Chant J, Mischke M, Mitchell E, Herskowitz I, Pringle J R
Department of Molecular and Cellular Biology, Harvard University, Cambridge, Massachusetts 02138, USA.
J Cell Biol. 1995 May;129(3):767-78. doi: 10.1083/jcb.129.3.767.
Yeast cells can select bud sites in either of two distinct spatial patterns. a cells and alpha cells typically bud in an axial pattern, in which both mother and daughter cells form new buds adjacent to the preceding division site. In contrast, a/alpha cells typically bud in a bipolar pattern, in which new buds can form at either pole of the cell. The BUD3 gene is specifically required for the axial pattern of budding: mutations of BUD3 (including a deletion) affect the axial pattern but not the bipolar pattern. The sequence of BUD3 predicts a product (Bud3p) of 1635 amino acids with no strong or instructive similarities to previously known proteins. However, immunofluorescence localization of Bud3p has revealed that it assembles in an apparent double ring encircling the mother-bud neck shortly after the mitotic spindle forms. The Bud3p structure at the neck persists until cytokinesis, when it splits to yield a single ring of Bud3p marking the division site on each of the two progeny cells. These single rings remain for much of the ensuing unbudded phase and then disassemble. The Bud3p rings are indistinguishable from those of the neck filament-associated proteins (Cdc3p, Cdc10p, Cdc11p, and Cdc12p), except that the latter proteins assemble before bud emergence and remain in place for the duration of the cell cycle. Upon shift of a temperature-sensitive cdc12 mutant to restrictive temperature, localization of both Bud3p and the neck filament-associated proteins is rapidly lost.
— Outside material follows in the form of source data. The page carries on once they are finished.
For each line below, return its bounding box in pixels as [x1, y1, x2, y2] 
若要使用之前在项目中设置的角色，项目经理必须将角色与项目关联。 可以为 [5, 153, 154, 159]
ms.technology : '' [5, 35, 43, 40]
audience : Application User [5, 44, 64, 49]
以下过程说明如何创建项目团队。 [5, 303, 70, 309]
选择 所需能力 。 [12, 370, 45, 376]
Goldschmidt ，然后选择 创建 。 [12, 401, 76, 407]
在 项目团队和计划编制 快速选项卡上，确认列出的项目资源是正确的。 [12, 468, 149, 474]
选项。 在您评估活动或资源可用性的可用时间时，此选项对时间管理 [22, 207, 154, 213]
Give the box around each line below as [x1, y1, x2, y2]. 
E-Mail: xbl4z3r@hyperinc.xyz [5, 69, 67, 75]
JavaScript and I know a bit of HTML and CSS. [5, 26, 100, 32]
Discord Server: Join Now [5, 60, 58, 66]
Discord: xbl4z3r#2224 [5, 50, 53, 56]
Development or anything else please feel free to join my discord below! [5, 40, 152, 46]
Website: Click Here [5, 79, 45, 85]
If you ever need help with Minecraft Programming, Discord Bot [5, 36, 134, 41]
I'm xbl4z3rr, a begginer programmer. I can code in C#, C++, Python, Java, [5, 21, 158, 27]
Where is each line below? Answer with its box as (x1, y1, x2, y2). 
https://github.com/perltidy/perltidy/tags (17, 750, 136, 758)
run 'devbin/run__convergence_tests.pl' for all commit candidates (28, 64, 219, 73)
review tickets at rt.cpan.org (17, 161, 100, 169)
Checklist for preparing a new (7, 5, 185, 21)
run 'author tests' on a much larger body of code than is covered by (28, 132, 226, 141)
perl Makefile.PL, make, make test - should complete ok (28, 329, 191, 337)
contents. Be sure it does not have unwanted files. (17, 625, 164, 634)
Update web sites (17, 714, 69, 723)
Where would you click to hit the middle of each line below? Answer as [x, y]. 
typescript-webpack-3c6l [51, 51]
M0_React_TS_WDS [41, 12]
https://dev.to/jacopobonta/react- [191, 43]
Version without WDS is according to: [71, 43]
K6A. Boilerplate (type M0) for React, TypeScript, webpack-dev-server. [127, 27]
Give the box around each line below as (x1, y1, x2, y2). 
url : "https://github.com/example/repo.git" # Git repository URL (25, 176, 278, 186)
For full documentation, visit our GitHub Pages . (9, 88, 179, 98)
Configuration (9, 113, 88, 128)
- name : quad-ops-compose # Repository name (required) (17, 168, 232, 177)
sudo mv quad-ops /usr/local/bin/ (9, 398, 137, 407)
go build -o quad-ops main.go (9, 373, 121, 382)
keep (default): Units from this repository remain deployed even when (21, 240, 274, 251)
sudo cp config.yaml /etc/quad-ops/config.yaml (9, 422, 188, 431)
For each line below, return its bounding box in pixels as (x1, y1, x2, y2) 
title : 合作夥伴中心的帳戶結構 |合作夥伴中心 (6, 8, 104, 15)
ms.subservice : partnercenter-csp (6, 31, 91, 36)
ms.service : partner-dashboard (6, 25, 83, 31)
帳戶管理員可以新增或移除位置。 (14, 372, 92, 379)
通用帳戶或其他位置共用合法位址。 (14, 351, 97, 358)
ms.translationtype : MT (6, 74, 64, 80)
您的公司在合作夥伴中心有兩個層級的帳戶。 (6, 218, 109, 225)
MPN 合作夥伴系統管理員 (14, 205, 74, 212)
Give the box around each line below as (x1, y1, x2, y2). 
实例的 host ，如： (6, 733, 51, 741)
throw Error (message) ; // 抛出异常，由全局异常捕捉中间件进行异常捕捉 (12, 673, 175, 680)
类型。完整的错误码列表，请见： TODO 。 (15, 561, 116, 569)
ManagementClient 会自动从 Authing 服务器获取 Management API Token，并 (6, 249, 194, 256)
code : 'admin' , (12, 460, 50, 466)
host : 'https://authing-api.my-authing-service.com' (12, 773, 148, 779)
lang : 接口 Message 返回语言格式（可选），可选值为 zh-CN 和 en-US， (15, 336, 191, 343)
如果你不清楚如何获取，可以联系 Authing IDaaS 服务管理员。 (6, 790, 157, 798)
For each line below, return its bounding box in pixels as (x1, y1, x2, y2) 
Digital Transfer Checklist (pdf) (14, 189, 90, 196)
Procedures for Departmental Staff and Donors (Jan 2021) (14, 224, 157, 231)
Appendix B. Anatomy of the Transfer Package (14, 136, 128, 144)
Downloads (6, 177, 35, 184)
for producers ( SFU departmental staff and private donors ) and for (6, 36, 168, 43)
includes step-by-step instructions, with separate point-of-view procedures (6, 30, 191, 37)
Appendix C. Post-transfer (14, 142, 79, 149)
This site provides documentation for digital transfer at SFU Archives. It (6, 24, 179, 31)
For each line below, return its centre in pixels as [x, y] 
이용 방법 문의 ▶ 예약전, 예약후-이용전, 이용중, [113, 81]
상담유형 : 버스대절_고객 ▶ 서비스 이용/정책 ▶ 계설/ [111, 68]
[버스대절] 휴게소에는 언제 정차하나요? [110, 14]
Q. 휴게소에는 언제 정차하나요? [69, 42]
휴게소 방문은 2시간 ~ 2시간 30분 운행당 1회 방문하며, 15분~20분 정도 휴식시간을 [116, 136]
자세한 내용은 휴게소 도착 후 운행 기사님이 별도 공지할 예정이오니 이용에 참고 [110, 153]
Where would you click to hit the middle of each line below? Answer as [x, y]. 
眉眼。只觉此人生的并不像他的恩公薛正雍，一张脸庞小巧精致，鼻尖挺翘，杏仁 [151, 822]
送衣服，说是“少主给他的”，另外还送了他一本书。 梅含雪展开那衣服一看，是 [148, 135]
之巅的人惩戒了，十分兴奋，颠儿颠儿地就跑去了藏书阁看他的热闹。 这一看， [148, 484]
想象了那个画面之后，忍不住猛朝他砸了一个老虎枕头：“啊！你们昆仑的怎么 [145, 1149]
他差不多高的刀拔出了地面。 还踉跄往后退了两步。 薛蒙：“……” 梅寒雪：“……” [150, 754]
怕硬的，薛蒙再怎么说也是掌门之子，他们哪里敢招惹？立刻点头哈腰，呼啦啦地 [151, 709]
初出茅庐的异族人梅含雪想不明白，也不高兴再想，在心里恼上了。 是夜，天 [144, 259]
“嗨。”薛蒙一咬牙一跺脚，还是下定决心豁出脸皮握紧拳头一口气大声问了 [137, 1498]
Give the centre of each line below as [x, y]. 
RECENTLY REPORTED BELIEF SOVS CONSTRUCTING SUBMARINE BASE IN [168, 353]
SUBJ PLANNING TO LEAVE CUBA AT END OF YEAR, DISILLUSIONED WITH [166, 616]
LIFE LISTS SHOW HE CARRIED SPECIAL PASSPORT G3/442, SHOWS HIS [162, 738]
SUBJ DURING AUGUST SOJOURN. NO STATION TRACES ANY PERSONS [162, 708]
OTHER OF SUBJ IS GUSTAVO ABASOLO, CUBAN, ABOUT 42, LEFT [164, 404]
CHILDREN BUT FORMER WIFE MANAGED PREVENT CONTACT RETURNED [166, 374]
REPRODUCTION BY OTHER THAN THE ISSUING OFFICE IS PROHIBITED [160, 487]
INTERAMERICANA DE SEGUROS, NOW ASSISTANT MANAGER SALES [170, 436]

In addition, a haploid cdc11 mutant loses its axial-budding pattern upon shift to restrictive temperature. Taken together, the data suggest that Bud3p and the neck filaments are linked in a cycle in which each controls the position of the other's assembly: Bud3p assembles onto the neck filaments in one cell cycle to mark the site for axial budding (including assembly of the new ring of neck filaments) in the next cell cycle. As the expression and localization of Bud3p are similar in a, alpha, and a/alpha cells, additional regulation must exist such that Bud3p restricts the position of bud formation in a and alpha cells but not in a/alpha cells.
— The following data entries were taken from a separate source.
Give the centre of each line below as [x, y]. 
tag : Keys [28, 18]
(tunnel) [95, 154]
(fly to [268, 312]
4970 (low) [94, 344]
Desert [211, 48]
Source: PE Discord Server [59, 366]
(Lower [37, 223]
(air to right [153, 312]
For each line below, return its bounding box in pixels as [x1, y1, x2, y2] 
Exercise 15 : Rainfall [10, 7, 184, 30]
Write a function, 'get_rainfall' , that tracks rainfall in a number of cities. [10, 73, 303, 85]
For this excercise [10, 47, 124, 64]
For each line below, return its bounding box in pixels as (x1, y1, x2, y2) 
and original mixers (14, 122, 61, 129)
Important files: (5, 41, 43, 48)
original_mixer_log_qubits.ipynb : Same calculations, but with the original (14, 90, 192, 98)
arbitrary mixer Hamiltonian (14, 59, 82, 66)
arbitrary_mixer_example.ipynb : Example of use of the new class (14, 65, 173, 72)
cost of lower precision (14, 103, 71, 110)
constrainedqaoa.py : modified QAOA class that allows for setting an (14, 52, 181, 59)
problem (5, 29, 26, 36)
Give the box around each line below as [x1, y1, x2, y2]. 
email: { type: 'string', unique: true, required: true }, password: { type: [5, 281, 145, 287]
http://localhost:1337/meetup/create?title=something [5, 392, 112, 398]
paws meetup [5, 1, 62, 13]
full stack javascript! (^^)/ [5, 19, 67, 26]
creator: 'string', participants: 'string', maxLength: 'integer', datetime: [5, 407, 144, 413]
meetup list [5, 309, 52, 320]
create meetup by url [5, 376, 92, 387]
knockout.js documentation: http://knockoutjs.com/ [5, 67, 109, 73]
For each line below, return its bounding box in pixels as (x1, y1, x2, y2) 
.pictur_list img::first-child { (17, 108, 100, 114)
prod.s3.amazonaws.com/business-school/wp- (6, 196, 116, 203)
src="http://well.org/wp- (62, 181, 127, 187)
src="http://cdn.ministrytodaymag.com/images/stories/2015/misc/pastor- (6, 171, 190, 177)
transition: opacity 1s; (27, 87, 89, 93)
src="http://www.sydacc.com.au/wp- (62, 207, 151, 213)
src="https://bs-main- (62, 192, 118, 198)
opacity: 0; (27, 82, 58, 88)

酵母细胞可以通过两种不同的空间模式选择出芽位点。a细胞和α细胞通常以轴向模式出芽,即母细胞和子细胞都在先前分裂位点附近形成新的芽。相比之下,a/α细胞通常以双极模式出芽,即新的芽可以在细胞的任一极形成。BUD3基因是轴向出芽模式所特需的:BUD3的突变(包括缺失)会影响轴向模式,但不影响双极模式。BUD3的序列预测其产物(Bud3p)有1635个氨基酸,与先前已知的蛋白质没有明显的或指导性的相似性。然而,Bud3p的免疫荧光定位显示,在有丝分裂纺锤体形成后不久,它会在环绕母芽颈部的明显双环中组装。颈部的Bud3p结构一直持续到胞质分裂,此时它分裂形成单个Bud3p环,标记两个子代细胞中每个细胞的分裂位点。这些单环在随后的大部分未出芽阶段都存在,然后解体。Bud3p环与颈部细丝相关蛋白(Cdc3p、Cdc10p、Cdc11p和Cdc12p)的环没有区别,只是后者的蛋白质在芽出现之前组装,并在细胞周期持续期间保持在原位。当温度敏感的cdc12突变体转移到限制温度时,Bud3p和颈部细丝相关蛋白的定位会迅速丧失。此外,单倍体cdc11突变体在转移到限制温度时会失去其轴向出芽模式。综上所述,数据表明Bud3p和颈部细丝在一个循环中相互关联,其中每个都控制着另一个组装的位置:Bud3p在一个细胞周期中组装到颈部细丝上,以标记下一个细胞周期中轴向出芽的位点(包括新的颈部细丝环的组装)。由于Bud3p在a、α和a/α细胞中的表达和定位相似,所以必须存在额外的调控,使得Bud3p限制a和α细胞中芽形成的位置,但不限制a/α细胞中芽形成的位置。